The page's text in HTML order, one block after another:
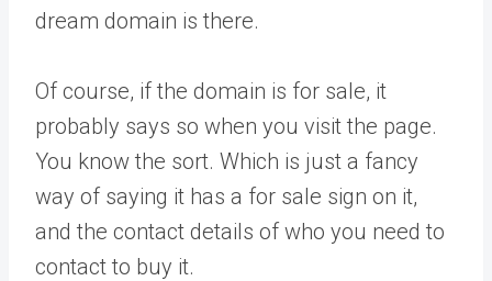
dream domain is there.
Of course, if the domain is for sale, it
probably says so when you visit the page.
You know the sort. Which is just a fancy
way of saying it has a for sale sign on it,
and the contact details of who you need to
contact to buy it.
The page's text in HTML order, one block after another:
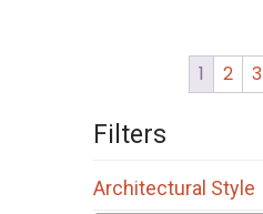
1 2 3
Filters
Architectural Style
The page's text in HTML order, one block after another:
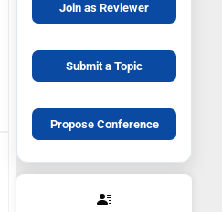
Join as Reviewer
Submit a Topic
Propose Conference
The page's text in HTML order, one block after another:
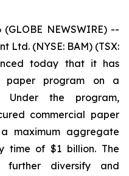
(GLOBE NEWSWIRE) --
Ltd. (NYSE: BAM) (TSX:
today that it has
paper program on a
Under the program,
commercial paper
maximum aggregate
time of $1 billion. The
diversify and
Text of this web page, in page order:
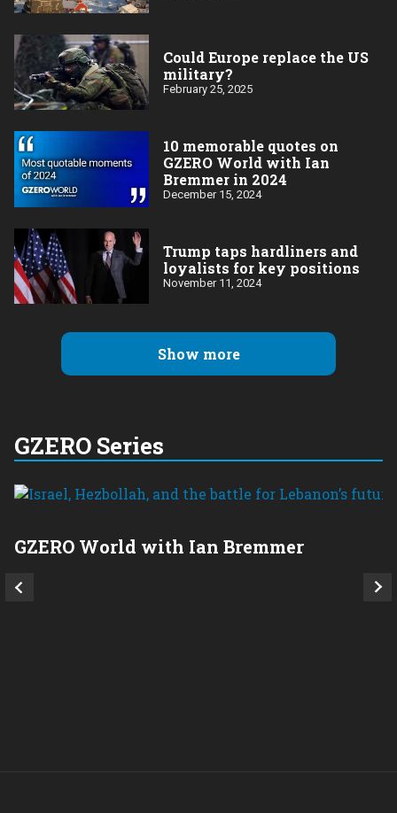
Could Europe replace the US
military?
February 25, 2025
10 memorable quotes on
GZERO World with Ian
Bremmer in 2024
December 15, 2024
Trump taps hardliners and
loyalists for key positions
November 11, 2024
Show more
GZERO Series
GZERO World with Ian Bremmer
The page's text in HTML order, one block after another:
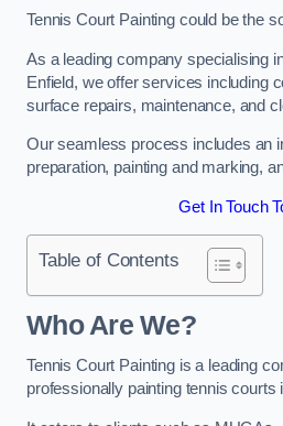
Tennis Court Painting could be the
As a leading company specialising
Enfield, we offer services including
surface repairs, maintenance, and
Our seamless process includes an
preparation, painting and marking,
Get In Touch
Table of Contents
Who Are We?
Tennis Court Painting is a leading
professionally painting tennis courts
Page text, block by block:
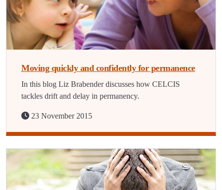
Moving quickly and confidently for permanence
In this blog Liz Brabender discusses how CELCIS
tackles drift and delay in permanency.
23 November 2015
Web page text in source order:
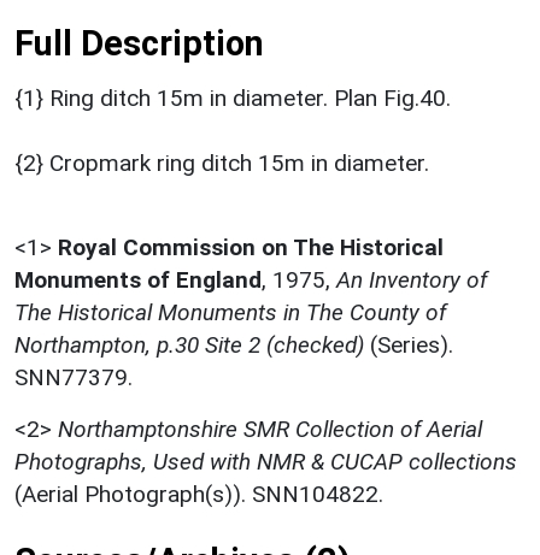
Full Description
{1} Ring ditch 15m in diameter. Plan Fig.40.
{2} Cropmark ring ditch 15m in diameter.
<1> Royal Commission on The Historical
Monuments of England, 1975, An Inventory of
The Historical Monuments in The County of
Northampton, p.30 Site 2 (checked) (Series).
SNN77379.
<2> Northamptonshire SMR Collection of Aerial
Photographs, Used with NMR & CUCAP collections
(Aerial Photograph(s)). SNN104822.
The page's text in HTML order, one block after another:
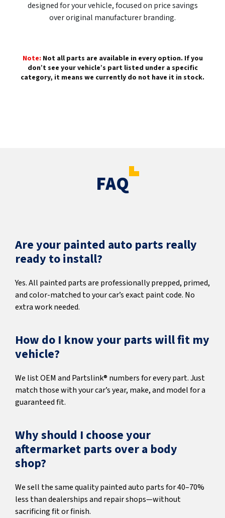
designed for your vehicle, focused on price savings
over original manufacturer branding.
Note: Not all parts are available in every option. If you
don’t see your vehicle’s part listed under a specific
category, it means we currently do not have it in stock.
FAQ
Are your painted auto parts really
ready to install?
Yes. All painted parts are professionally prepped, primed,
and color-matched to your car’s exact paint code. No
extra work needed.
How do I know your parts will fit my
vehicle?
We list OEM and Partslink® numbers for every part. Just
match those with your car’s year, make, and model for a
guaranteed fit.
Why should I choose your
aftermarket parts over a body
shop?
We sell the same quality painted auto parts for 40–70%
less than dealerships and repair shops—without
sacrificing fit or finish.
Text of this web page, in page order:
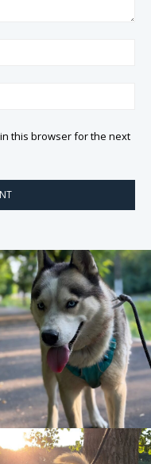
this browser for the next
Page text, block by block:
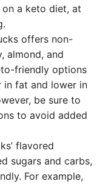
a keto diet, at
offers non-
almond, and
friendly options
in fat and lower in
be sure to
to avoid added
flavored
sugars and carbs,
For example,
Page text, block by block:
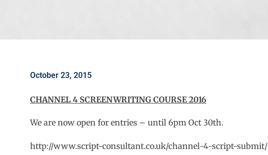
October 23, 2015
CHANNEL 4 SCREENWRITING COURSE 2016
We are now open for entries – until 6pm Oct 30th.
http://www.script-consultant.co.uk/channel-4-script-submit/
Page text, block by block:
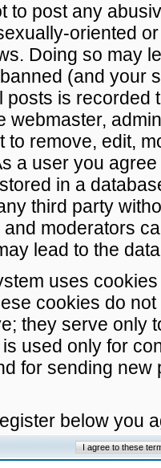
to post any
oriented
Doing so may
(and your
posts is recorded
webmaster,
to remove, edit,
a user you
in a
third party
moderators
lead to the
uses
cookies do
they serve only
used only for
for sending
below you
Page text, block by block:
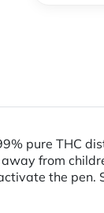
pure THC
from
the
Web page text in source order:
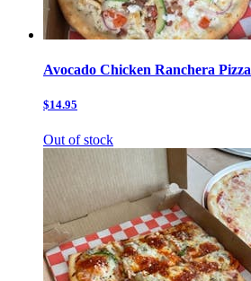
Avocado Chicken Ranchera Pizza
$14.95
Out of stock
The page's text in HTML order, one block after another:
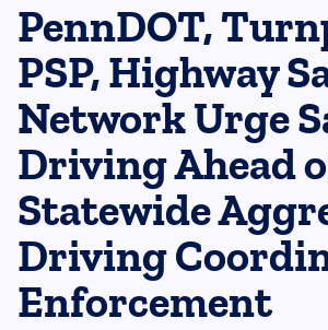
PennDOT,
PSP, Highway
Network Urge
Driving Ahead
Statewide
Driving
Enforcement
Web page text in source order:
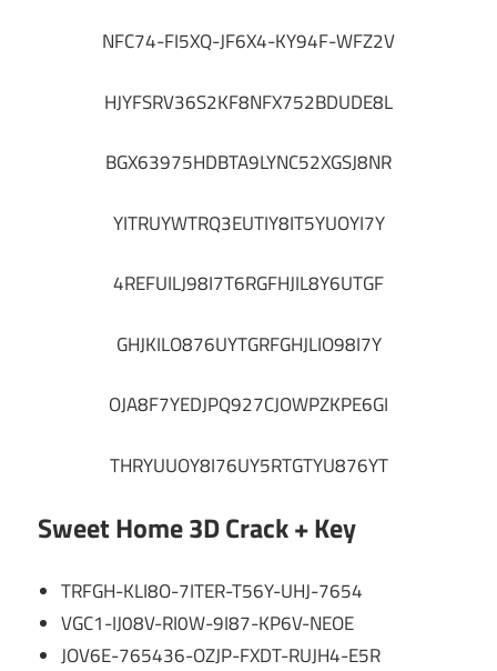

########

* [ACTIVITY] Please print every record exactly, leaving out the pictures.

* [EXERCISE RESULT]
The page's text in HTML order, one block after another:
dream domain is there.
Of course, if the domain is for sale, it
probably says so when you visit the page.
You know the sort. Which is just a fancy
way of saying it has a for sale sign on it,
and the contact details of who you need to
contact to buy it.
The page's text in HTML order, one block after another:
1 2 3
Filters
Architectural Style
The page's text in HTML order, one block after another:
Join as Reviewer
Submit a Topic
Propose Conference
The page's text in HTML order, one block after another:
(GLOBE NEWSWIRE) --
Ltd. (NYSE: BAM) (TSX:
today that it has
paper program on a
Under the program,
commercial paper
maximum aggregate
time of $1 billion. The
diversify and
Text of this web page, in page order:
Could Europe replace the US
military?
February 25, 2025
10 memorable quotes on
GZERO World with Ian
Bremmer in 2024
December 15, 2024
Trump taps hardliners and
loyalists for key positions
November 11, 2024
Show more
GZERO Series
GZERO World with Ian Bremmer
The page's text in HTML order, one block after another:
Tennis Court Painting could be the
As a leading company specialising
Enfield, we offer services including
surface repairs, maintenance, and
Our seamless process includes an
preparation, painting and marking,
Get In Touch
Table of Contents
Who Are We?
Tennis Court Painting is a leading
professionally painting tennis courts
Page text, block by block:
Moving quickly and confidently for permanence
In this blog Liz Brabender discusses how CELCIS
tackles drift and delay in permanency.
23 November 2015
Web page text in source order:
Full Description
{1} Ring ditch 15m in diameter. Plan Fig.40.
{2} Cropmark ring ditch 15m in diameter.
<1> Royal Commission on The Historical
Monuments of England, 1975, An Inventory of
The Historical Monuments in The County of
Northampton, p.30 Site 2 (checked) (Series).
SNN77379.
<2> Northamptonshire SMR Collection of Aerial
Photographs, Used with NMR & CUCAP collections
(Aerial Photograph(s)). SNN104822.
The page's text in HTML order, one block after another:
designed for your vehicle, focused on price savings
over original manufacturer branding.
Note: Not all parts are available in every option. If you
don’t see your vehicle’s part listed under a specific
category, it means we currently do not have it in stock.
FAQ
Are your painted auto parts really
ready to install?
Yes. All painted parts are professionally prepped, primed,
and color-matched to your car’s exact paint code. No
extra work needed.
How do I know your parts will fit my
vehicle?
We list OEM and Partslink® numbers for every part. Just
match those with your car’s year, make, and model for a
guaranteed fit.
Why should I choose your
aftermarket parts over a body
shop?
We sell the same quality painted auto parts for 40–70%
less than dealerships and repair shops—without
sacrificing fit or finish.
Text of this web page, in page order:
this browser for the next
Page text, block by block:
a keto diet, at
offers non-
almond, and
friendly options
in fat and lower in
be sure to
to avoid added
flavored
sugars and carbs,
For example,
Page text, block by block:
October 23, 2015
CHANNEL 4 SCREENWRITING COURSE 2016
We are now open for entries – until 6pm Oct 30th.
http://www.script-consultant.co.uk/channel-4-script-submit/
Page text, block by block:
to post any
oriented
Doing so may
(and your
posts is recorded
webmaster,
to remove, edit,
a user you
in a
third party
moderators
lead to the
uses
cookies do
they serve only
used only for
for sending
below you
Page text, block by block:
pure THC
from
the
Web page text in source order:
Avocado Chicken Ranchera Pizza
$14.95
Out of stock
The page's text in HTML order, one block after another:
PennDOT,
PSP, Highway
Network Urge
Driving Ahead
Statewide
Driving
Enforcement
Web page text in source order:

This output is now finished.